**Task brief:**
Every line of the listing that holds the word "garage" should be returned.
------------------------------------------------
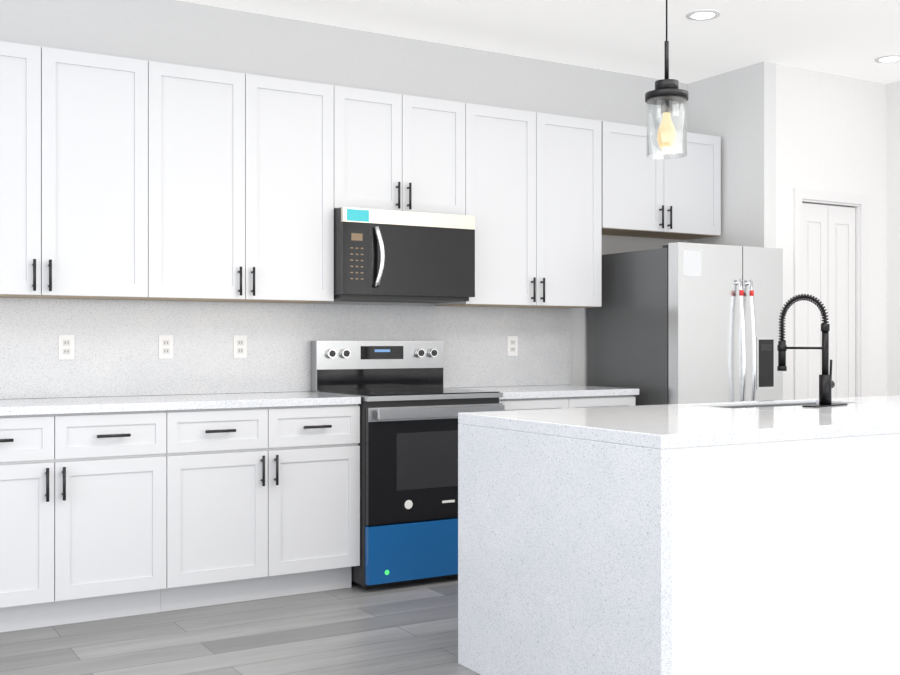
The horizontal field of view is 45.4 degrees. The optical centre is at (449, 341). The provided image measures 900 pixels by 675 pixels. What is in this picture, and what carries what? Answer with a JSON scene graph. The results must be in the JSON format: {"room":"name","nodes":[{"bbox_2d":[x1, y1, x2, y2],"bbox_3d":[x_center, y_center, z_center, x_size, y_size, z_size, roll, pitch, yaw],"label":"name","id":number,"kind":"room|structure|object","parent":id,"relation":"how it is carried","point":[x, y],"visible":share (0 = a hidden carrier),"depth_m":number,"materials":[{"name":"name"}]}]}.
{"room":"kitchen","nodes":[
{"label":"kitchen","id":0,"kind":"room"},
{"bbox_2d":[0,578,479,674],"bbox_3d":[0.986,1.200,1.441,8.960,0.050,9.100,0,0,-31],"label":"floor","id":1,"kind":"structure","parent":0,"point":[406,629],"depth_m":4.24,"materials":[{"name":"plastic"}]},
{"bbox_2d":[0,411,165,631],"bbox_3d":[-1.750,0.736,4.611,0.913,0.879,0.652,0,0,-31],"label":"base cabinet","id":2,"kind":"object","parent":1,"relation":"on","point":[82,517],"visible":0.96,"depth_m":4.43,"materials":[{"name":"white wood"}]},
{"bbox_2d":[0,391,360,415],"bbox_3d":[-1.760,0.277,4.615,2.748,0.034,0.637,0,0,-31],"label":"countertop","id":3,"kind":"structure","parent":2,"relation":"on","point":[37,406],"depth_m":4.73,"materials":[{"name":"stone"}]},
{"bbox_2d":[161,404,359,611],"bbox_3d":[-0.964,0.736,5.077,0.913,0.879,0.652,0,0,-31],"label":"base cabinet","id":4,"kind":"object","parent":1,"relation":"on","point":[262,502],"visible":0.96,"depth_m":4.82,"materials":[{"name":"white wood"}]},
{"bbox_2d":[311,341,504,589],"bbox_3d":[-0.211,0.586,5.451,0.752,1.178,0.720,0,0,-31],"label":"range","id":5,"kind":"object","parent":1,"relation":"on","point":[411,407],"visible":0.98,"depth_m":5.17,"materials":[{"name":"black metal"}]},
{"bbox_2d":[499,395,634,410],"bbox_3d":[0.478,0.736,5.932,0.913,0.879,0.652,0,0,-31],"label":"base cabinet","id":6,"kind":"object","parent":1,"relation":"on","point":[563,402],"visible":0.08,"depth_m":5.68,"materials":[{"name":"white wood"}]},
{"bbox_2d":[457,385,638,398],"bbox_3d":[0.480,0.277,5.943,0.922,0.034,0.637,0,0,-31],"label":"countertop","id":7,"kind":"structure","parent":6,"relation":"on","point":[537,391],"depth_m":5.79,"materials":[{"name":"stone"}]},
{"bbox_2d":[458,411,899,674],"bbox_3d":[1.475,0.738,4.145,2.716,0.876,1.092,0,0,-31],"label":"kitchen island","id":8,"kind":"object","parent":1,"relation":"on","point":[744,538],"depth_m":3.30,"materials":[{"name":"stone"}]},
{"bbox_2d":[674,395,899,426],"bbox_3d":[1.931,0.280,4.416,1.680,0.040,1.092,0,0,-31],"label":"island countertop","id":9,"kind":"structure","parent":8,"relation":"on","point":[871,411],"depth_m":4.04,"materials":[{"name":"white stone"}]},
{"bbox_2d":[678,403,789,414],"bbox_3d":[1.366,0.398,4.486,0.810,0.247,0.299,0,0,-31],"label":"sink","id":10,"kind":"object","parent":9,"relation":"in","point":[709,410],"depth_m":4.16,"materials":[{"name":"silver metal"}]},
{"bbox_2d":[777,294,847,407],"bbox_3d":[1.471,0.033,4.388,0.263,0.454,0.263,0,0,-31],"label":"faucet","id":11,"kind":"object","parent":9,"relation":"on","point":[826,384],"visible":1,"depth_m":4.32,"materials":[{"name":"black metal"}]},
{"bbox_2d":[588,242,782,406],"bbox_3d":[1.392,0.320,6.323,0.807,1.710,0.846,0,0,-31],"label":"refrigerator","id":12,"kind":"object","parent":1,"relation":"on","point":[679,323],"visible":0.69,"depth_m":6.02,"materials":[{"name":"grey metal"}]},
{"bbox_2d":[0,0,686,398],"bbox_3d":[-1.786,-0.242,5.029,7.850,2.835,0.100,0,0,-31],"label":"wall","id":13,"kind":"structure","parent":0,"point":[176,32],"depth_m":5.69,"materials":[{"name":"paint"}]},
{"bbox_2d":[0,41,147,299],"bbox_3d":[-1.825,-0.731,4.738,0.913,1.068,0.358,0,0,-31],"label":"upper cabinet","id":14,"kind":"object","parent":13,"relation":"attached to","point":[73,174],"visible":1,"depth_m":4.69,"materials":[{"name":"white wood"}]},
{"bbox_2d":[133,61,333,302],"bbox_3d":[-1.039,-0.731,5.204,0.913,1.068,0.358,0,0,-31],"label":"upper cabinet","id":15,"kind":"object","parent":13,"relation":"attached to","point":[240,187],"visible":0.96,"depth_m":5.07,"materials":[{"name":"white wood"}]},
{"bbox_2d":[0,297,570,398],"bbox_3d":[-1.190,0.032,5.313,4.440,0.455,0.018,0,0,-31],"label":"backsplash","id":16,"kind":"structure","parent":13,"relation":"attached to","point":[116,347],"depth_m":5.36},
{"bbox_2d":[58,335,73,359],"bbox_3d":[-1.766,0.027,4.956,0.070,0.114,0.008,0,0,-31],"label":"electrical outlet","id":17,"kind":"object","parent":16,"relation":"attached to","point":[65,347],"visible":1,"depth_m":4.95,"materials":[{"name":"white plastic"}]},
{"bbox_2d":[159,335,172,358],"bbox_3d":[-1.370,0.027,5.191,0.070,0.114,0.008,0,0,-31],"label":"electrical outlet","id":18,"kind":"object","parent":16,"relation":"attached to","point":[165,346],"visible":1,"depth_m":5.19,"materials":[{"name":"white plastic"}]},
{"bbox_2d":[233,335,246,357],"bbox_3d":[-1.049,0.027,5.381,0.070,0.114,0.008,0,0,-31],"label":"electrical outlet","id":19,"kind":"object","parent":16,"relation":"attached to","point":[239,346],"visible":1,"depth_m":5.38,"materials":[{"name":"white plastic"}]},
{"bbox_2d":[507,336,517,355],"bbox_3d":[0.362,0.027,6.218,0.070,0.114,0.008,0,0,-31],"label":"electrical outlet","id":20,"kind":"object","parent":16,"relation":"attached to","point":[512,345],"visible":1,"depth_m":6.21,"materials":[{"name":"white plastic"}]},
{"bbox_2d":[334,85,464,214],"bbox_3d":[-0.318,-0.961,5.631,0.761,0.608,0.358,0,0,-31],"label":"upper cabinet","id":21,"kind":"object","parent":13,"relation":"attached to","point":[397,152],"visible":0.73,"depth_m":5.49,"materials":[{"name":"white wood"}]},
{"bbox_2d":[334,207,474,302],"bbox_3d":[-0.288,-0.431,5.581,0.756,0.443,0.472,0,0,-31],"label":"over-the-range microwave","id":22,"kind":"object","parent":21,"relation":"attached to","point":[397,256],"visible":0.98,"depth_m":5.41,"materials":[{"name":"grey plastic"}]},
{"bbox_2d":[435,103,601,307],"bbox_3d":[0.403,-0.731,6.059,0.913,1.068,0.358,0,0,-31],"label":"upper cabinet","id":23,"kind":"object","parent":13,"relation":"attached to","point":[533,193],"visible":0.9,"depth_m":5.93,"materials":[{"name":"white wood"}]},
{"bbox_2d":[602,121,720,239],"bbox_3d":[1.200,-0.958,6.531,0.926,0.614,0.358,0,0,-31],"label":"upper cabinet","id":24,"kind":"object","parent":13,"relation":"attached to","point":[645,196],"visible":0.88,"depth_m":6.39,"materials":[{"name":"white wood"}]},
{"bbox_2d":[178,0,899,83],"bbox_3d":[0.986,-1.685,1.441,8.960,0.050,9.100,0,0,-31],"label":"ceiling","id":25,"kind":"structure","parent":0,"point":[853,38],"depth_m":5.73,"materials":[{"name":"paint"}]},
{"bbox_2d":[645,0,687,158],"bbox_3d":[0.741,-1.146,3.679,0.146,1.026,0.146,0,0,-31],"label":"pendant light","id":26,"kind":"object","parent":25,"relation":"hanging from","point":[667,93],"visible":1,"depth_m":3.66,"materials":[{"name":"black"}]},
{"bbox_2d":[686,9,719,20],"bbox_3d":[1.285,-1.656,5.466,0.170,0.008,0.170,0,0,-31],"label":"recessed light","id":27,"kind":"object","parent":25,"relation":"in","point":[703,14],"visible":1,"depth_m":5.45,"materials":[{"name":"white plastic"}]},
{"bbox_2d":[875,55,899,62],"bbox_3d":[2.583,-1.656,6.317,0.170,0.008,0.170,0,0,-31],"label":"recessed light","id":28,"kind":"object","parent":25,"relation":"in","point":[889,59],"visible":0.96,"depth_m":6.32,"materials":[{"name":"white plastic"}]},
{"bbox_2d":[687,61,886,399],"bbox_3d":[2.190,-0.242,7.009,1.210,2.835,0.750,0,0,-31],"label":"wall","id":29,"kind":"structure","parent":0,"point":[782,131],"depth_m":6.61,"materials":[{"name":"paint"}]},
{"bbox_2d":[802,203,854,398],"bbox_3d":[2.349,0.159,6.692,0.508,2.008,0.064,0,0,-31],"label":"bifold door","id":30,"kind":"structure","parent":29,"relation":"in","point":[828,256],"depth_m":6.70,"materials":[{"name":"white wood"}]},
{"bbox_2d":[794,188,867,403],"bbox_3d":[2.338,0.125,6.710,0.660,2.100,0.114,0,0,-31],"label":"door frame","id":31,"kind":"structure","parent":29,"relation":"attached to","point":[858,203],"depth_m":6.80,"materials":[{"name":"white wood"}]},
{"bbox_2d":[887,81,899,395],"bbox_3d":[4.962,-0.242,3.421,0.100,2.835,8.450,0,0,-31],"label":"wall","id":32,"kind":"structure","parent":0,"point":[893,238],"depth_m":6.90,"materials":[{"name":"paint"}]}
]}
------------------------------------------------
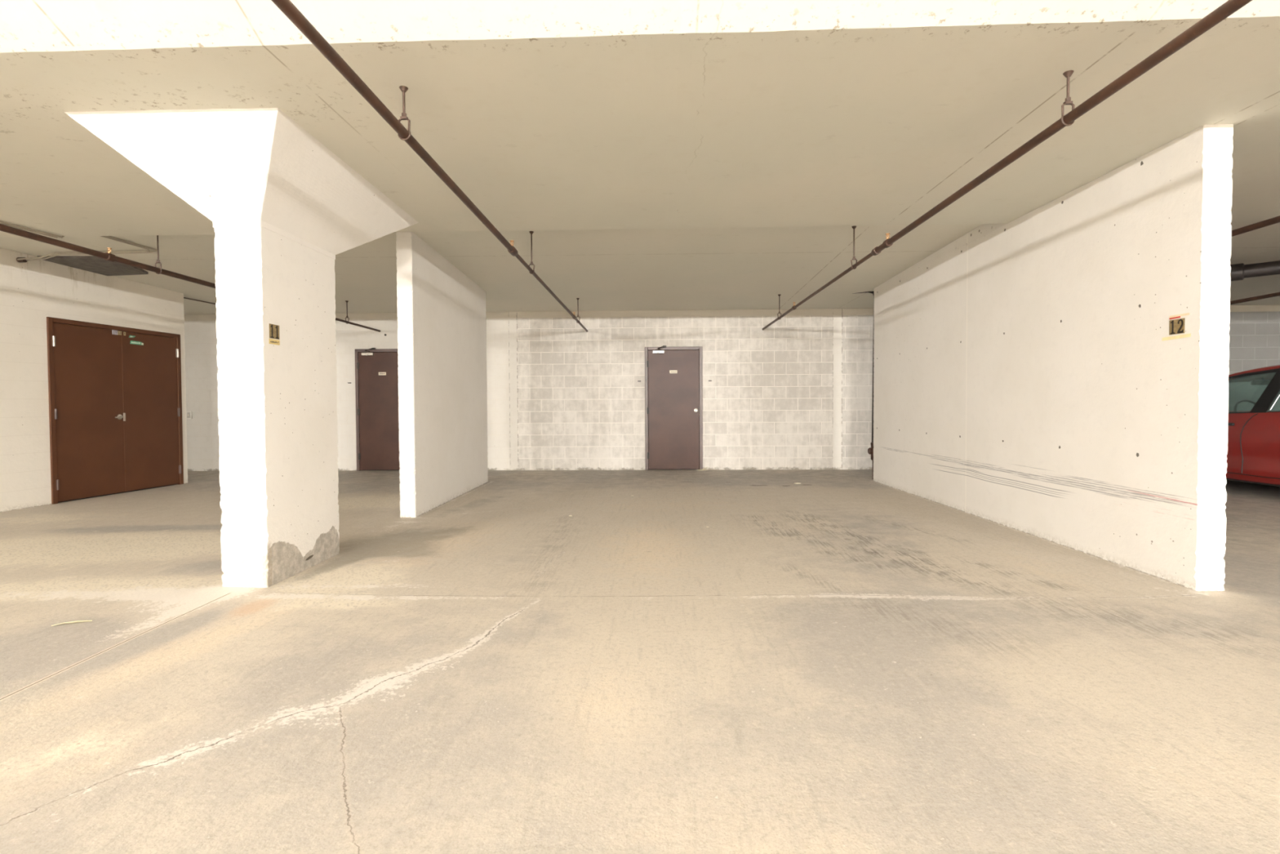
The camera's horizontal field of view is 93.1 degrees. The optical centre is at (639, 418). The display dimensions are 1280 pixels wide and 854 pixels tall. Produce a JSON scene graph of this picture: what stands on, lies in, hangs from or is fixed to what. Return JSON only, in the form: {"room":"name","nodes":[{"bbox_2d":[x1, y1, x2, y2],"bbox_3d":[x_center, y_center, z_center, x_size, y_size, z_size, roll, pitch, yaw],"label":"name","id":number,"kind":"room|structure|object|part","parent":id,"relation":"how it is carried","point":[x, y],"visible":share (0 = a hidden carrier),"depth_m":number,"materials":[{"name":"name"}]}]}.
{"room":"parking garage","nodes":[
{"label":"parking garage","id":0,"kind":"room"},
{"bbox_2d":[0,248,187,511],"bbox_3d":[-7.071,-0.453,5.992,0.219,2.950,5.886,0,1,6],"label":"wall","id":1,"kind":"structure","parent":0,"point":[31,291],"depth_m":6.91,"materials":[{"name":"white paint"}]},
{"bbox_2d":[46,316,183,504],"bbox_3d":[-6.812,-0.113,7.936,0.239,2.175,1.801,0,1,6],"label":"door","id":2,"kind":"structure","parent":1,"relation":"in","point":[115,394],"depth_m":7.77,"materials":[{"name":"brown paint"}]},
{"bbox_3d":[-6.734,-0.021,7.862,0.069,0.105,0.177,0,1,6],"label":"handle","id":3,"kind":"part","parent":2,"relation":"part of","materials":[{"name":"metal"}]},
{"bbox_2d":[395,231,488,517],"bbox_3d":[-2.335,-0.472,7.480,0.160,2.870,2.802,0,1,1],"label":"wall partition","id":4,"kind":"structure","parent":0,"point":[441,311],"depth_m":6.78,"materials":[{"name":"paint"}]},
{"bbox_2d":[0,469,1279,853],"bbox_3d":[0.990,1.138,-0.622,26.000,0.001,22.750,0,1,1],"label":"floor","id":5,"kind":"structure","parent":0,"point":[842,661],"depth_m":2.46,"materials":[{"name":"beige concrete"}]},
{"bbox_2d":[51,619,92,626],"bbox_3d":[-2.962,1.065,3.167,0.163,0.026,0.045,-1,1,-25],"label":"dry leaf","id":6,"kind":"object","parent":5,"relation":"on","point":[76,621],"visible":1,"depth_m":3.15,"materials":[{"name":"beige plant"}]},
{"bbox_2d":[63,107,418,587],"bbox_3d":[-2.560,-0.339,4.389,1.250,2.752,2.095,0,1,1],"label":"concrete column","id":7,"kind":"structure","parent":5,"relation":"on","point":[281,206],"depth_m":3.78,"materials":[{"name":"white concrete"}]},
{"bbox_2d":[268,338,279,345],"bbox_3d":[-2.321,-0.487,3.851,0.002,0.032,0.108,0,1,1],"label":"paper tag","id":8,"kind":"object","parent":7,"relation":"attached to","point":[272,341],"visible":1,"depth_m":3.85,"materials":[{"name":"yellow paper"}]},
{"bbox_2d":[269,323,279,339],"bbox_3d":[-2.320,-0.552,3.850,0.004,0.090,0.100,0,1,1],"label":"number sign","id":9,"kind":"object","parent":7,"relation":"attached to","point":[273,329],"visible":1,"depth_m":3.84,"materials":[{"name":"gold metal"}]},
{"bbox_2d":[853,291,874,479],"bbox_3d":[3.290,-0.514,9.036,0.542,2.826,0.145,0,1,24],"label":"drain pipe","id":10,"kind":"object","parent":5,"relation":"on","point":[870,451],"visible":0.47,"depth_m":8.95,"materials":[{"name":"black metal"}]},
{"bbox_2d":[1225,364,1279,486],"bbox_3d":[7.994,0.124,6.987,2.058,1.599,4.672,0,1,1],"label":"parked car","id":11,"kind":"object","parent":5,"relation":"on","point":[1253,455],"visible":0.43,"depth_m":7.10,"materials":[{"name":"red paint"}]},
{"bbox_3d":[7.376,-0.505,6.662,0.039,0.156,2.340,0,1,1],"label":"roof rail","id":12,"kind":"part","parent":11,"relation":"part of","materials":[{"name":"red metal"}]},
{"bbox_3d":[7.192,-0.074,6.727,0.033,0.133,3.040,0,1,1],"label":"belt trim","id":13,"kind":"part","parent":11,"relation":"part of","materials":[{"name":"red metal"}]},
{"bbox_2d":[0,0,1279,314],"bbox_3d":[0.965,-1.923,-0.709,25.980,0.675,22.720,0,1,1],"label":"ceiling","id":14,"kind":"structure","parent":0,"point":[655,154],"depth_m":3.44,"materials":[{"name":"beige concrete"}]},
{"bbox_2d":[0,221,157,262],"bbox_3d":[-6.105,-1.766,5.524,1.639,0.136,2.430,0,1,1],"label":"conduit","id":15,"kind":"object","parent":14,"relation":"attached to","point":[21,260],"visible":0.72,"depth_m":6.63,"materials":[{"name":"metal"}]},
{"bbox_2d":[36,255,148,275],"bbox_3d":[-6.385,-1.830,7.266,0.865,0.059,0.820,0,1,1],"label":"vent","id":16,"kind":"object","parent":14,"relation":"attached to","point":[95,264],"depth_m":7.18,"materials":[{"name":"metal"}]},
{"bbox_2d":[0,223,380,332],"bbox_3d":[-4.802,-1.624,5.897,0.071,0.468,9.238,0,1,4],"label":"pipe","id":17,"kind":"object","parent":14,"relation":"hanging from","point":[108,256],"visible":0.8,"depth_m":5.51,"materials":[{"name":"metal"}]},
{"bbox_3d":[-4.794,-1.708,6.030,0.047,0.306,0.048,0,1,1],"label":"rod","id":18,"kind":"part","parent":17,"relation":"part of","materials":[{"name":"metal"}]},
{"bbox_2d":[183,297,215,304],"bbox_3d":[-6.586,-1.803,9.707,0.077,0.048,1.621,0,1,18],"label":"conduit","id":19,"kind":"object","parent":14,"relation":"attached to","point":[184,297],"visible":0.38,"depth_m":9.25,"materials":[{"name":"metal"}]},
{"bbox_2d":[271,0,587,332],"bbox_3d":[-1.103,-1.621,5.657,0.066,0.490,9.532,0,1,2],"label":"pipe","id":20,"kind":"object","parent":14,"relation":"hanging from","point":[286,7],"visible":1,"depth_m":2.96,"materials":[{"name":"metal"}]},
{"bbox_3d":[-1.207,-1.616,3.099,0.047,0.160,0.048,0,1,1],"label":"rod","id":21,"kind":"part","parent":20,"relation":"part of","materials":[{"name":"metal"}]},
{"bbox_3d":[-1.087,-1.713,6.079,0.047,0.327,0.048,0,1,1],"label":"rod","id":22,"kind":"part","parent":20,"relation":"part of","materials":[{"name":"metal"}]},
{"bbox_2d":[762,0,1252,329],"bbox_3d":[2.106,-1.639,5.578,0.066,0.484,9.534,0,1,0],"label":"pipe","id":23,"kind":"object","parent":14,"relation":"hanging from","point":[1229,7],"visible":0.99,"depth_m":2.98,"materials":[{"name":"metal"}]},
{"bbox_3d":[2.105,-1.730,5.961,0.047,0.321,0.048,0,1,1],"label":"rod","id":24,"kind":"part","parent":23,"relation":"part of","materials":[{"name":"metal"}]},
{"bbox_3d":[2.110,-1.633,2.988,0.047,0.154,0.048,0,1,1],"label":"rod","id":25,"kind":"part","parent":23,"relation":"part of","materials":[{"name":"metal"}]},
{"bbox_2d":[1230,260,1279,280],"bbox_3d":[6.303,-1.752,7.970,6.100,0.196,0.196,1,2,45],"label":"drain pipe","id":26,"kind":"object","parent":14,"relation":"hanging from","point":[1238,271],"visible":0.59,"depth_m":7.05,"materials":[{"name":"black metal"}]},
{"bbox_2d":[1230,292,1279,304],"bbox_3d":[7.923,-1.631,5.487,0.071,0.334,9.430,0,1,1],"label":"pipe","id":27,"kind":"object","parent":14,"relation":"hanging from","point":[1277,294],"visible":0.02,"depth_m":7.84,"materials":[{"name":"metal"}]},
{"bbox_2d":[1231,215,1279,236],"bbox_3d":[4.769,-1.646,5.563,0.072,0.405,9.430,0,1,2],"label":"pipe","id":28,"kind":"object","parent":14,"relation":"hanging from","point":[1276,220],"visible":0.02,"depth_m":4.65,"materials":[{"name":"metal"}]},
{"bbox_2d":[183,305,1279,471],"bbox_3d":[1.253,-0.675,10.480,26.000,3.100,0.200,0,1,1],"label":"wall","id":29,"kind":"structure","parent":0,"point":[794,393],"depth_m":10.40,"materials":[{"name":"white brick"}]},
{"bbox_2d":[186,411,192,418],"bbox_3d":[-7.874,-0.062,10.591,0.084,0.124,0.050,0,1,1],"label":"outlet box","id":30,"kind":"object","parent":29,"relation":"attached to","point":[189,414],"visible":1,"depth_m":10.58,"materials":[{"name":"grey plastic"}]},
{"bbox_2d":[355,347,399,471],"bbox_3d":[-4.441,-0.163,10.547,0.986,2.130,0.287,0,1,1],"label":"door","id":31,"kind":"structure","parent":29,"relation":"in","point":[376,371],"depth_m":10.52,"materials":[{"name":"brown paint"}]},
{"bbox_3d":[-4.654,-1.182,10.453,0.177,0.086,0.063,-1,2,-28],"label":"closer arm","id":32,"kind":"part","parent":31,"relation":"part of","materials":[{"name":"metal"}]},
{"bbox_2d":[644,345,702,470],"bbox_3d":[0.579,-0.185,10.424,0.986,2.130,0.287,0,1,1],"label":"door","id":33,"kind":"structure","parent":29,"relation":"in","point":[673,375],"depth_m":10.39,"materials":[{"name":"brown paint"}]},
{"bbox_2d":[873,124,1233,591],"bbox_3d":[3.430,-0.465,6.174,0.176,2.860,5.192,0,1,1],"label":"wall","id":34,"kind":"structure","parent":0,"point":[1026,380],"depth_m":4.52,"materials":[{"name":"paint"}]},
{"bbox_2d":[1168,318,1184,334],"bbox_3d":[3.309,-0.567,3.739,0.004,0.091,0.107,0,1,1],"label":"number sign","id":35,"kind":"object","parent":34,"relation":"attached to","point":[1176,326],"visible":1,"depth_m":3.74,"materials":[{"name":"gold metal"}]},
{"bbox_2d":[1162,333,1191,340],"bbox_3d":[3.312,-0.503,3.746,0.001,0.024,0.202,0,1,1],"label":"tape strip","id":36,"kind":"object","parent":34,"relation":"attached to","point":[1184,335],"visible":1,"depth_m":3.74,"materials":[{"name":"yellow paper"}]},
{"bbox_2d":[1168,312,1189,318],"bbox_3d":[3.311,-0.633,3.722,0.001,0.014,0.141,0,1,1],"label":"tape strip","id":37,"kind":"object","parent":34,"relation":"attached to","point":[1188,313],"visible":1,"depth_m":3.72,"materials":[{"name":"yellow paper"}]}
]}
------------------------------------------------
**Task answer:**
{"room":"parking garage","nodes":[
{"label":"parking garage","id":0,"kind":"room"},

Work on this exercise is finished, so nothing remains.